Die Idee ist in den Köpfen, das darf als sicher gelten. Aber die Umfragewerte sind noch zu labil. Zwar liegt die Union so günstig wie noch nie seit Beginn der Großen Koalition - zwei Wochen lang kam sie auf 40 Prozent, aktuell auf 39 -, die SPD ist in keinem anderen Bündnis mehrheitsfähig. Aber Schwarz- Gelb hätte nur eine hauchdünne rechnerische Mehrheit von 48 Prozent vor der vereinigten Opposition mit 47. Solch prekärer Vorsprung ermutigt nicht zu Abenteuern. Schwarz- Grün käme auf 49 Prozent, eine Jamaika-Koalition von Union, Liberalen und Grünen auf komfortable 58 - aber wie berechenbar und bündnisfähig wären die Grünen heute, nach dem Aufstand der Linken gegen die eigene Führung auf dem Göttinger Afghanistan-Parteitag?

DiE SPD ist heute in keinem anderen Bündnis mehrheitsfähig. Eine Sollbruchstelle, systematisch als Option vorbereitet, ergibt auf Sicht für die Union Sinn

Eine Sollbruchstelle für die Grosse Koalition, systematisch als Option vorbereitet, ergibt auf Sicht hingegen Sinn. Für den Fall, dass günstigere Umfragedaten das Risiko beherrschbar erscheinen lassen. Denn das verspräche eine Reihe von Vorteilen für die Union: Würde schon Anfang nächsten Jahres neu gewählt, wäre die SPD wohl gezwungen, Kurt Beck zum Kanzlerkandidaten auszurufen. Der aber steckt tief im Keller des öffentlichen Ansehens: Nur 17 Prozent der Deutschen würden ihn heute direkt zum Kanzler wählen, 58 dagegen Angela Merkel. Die Landtagswahlen in Hessen, Niedersachsen und Hamburg Anfang nächsten Jahres, bei denen die CDU deutliche Verluste gegenüber den letzten Wahlen zu gewärtigen hat, würden von der bundespolitischen Frontstellung überlagert - mit klaren Vorteilen vermutlich für die Kanzlerinnen-Partei. CDU und SPD würden dabei in vertauschten Rollen auftreten, mit dem politischen Gencode des Gegners quasi. Die Union mit sozialdemokratischen, kuschelweichen Themen: Klimaschutz, Kinderbetreuung, Menschenrechte, Ausländerintegration, Dialog mit den Muslimen.

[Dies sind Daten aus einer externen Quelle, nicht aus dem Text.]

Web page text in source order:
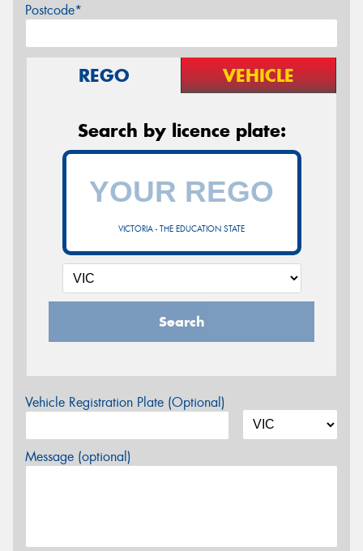
Postcode*
REGO VEHICLE
Search by licence plate:
VICTORIA - THE EDUCATION STATE
Search
Vehicle Registration Plate (Optional)
Message (optional)
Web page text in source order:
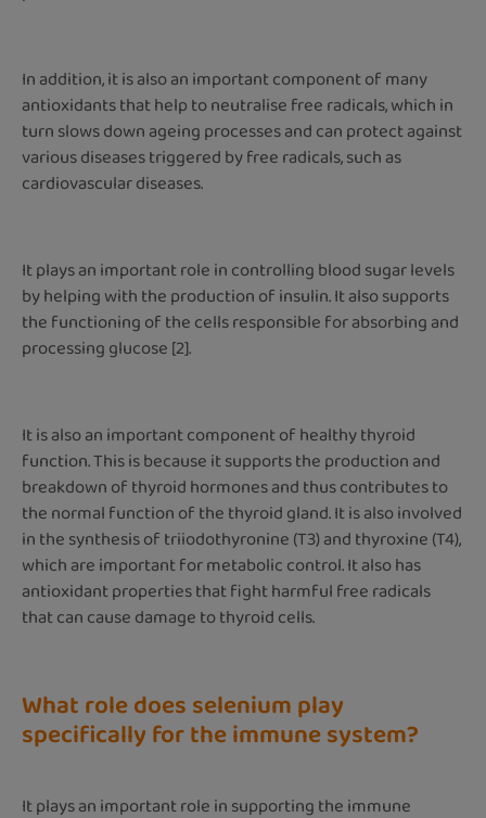
In addition, it is also an important component of many
antioxidants that help to neutralise free radicals, which in
turn slows down ageing processes and can protect against
various diseases triggered by free radicals, such as
cardiovascular diseases.
It plays an important role in controlling blood sugar levels
by helping with the production of insulin. It also supports
the functioning of the cells responsible for absorbing and
processing glucose [2].
It is also an important component of healthy thyroid
function. This is because it supports the production and
breakdown of thyroid hormones and thus contributes to
the normal function of the thyroid gland. It is also involved
in the synthesis of triiodothyronine (T3) and thyroxine (T4),
which are important for metabolic control. It also has
antioxidant properties that fight harmful free radicals
that can cause damage to thyroid cells.
What role does selenium play
specifically for the immune system?
It plays an important role in supporting the immune
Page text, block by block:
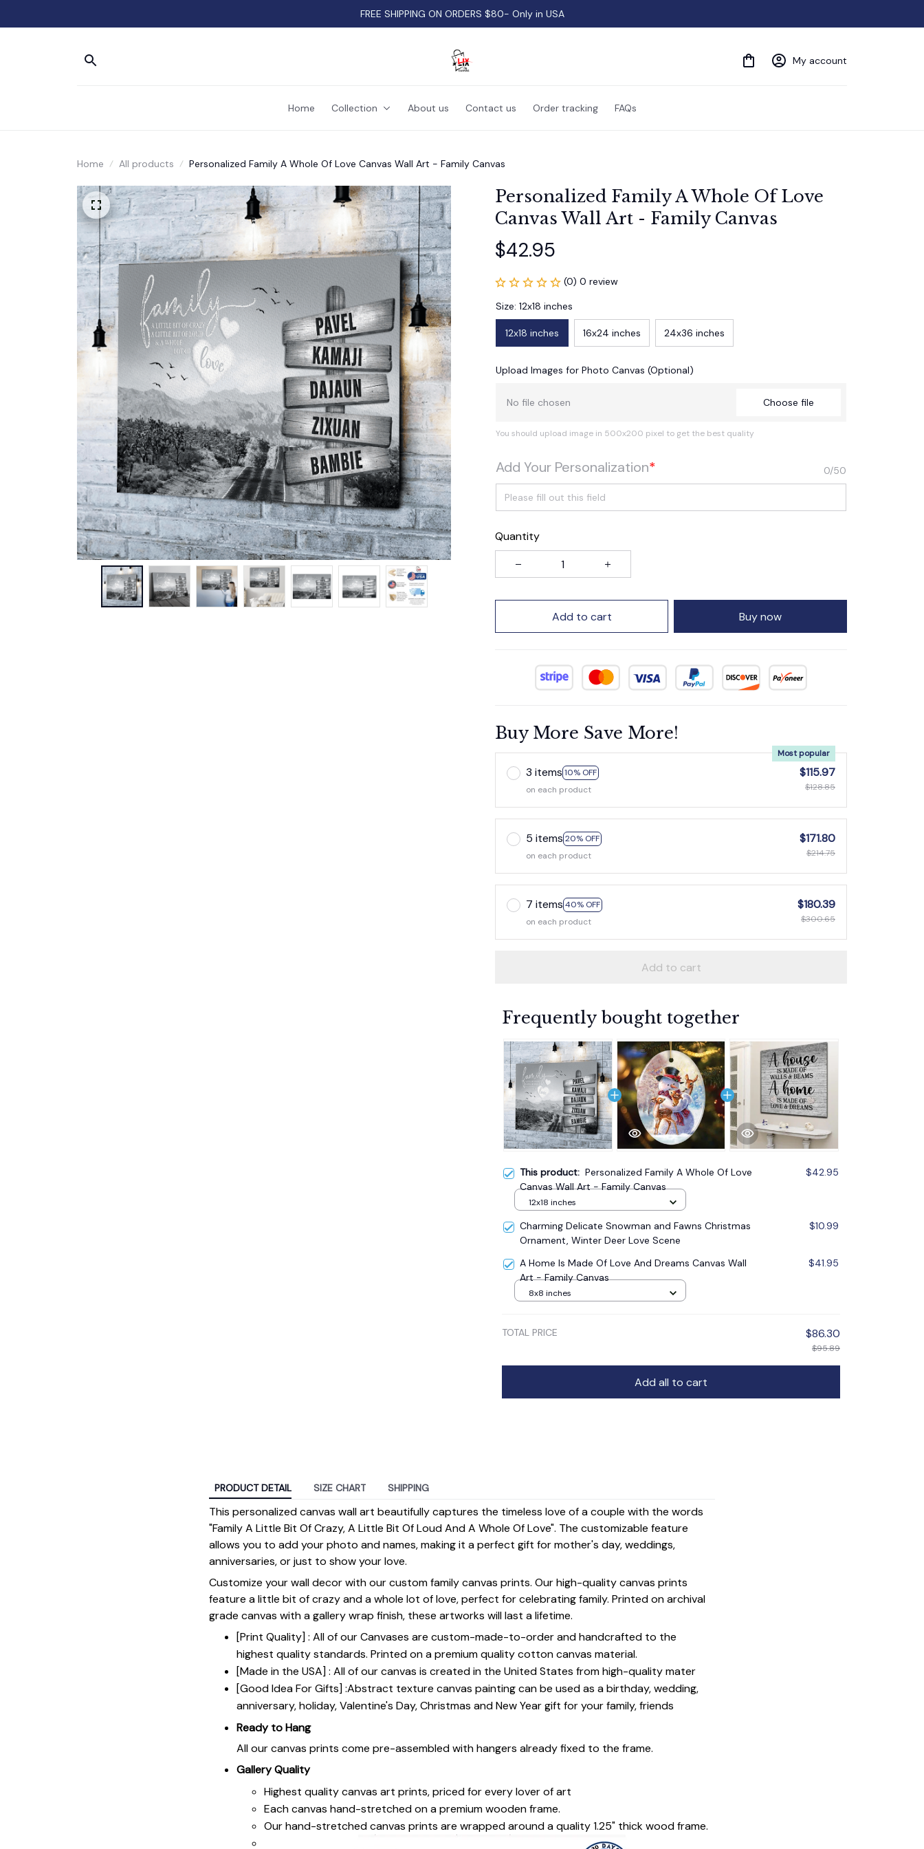
FREE SHIPPING ON ORDERS $80- Only in USA
My account
Home Collection About us Contact us Order tracking FAQs
Home All products Personalized Family A Whole Of Love Canvas Wall Art - Family Canvas
Personalized Family A Whole Of Love
Canvas Wall Art - Family Canvas
$42.95
(0) 0 review
Size: 12x18 inches
12x18 inches 16x24 inches 24x36 inches
Upload Images for Photo Canvas (Optional)
No file chosen Choose file
You should upload image in 500x200 pixel to get the best quality
Add Your Personalization* 0/50
Quantity
Add to cart Buy now
Buy More Save More!
3 items 10% OFF
Most popular
on each product
$115.97
$128.85
5 items 20% OFF
on each product
$171.80
$214.75
7 items 40% OFF
on each product
$180.39
$300.65
Add to cart
Frequently bought together
This product: Personalized Family A Whole Of Love
Canvas Wall Art - Family Canvas
$42.95
12x18 inches
Charming Delicate Snowman and Fawns Christmas
Ornament, Winter Deer Love Scene
$10.99
A Home Is Made Of Love And Dreams Canvas Wall
Art - Family Canvas
$41.95
8x8 inches
TOTAL PRICE $86.30
$95.89
Add all to cart
PRODUCT DETAIL SIZE CHART SHIPPING
This personalized canvas wall art beautifully captures the timeless love of a couple with the words
"Family A Little Bit Of Crazy, A Little Bit Of Loud And A Whole Of Love". The customizable feature
allows you to add your photo and names, making it a perfect gift for mother's day, weddings,
anniversaries, or just to show your love.
Customize your wall decor with our custom family canvas prints. Our high-quality canvas prints
feature a little bit of crazy and a whole lot of love, perfect for celebrating family. Printed on archival
grade canvas with a gallery wrap finish, these artworks will last a lifetime.
[Print Quality] : All of our Canvases are custom-made-to-order and handcrafted to the
highest quality standards. Printed on a premium quality cotton canvas material.
[Made in the USA] : All of our canvas is created in the United States from high-quality mater
[Good Idea For Gifts] :Abstract texture canvas painting can be used as a birthday, wedding,
anniversary, holiday, Valentine's Day, Christmas and New Year gift for your family, friends
Ready to Hang
All our canvas prints come pre-assembled with hangers already fixed to the frame.
Gallery Quality
Highest quality canvas art prints, priced for every lover of art
Each canvas hand-stretched on a premium wooden frame.
Our hand-stretched canvas prints are wrapped around a quality 1.25" thick wood frame.
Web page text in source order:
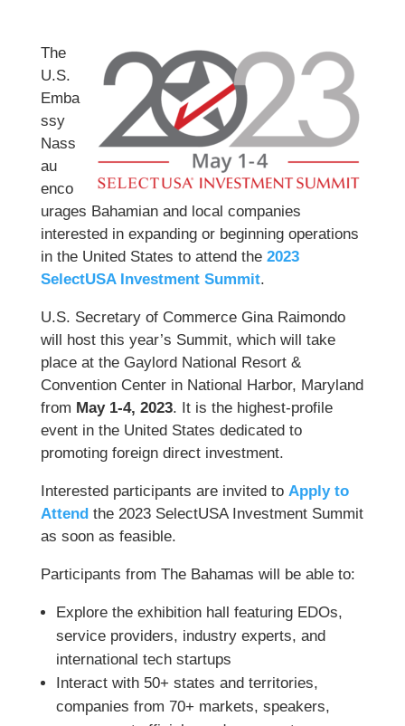
The
U.S.
Emba
ssy
Nass
au
enco
urages Bahamian and local companies
interested in expanding or beginning operations
in the United States to attend the 2023
SelectUSA Investment Summit.
U.S. Secretary of Commerce Gina Raimondo
will host this year’s Summit, which will take
place at the Gaylord National Resort &
Convention Center in National Harbor, Maryland
from May 1-4, 2023. It is the highest-profile
event in the United States dedicated to
promoting foreign direct investment.
Interested participants are invited to Apply to
Attendthe 2023 SelectUSA Investment Summit
as soon as feasible.
Participants from The Bahamas will be able to:
Explore the exhibition hall featuring EDOs,
service providers, industry experts, and
international tech startups
Interact with 50+ states and territories,
companies from 70+ markets, speakers,
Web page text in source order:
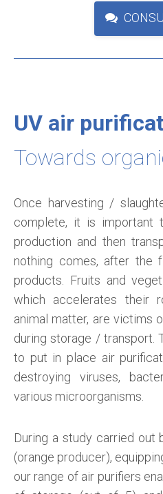
UV air
Towards
Once harvesting /
complete, it is
production and then
nothing comes, after the
products. Fruits and
which accelerates their
animal matter, are victims
during storage / transport.
to put in place air
destroying viruses,
various microorganisms.
During a study carried out
(orange producer),
our range of air purifiers
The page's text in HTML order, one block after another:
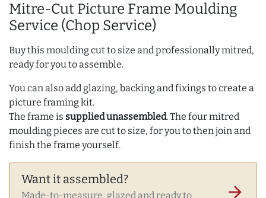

Dazu für die Konservativen: Sicherheit gegen Terror. Während die Sozialdemokraten für christdemokratisch gefärbte, kratzige Projekte zu haften hätten: Gesundheitsreform, Rente mit 67, Unternehmensteuersenkung und Bahnprivatisierung. Einzige Beigabe für die Linke: Mindestlöhne. Das zu einer mitreißenden Mission zu bündeln ist der SPD bis heute nicht gelungen. Die Lage kann für die SPD eigentlich nur besser, für die Union hingegen schlechter werden. Vor allem dann, wenn die dramatische Finanzkrise die Konjunktur zertrümmern und in eine Rezession münden sollte - ein Desaster womöglich für CDU und CSU. Dieser Gefahr vorzubeugen und rasch zu handeln, bevor die Arbeitslosenzahlen wieder wachsen, könnte mithin zum entscheidenden Motiv werden. Wolfgang Schäuble erschiene dann in ganz anderem Licht - nicht mehr als Störenfried, sondern als strategischer Kopf. Seine Aufgabe: Demütigung der SPD, Provokation des Bruchs.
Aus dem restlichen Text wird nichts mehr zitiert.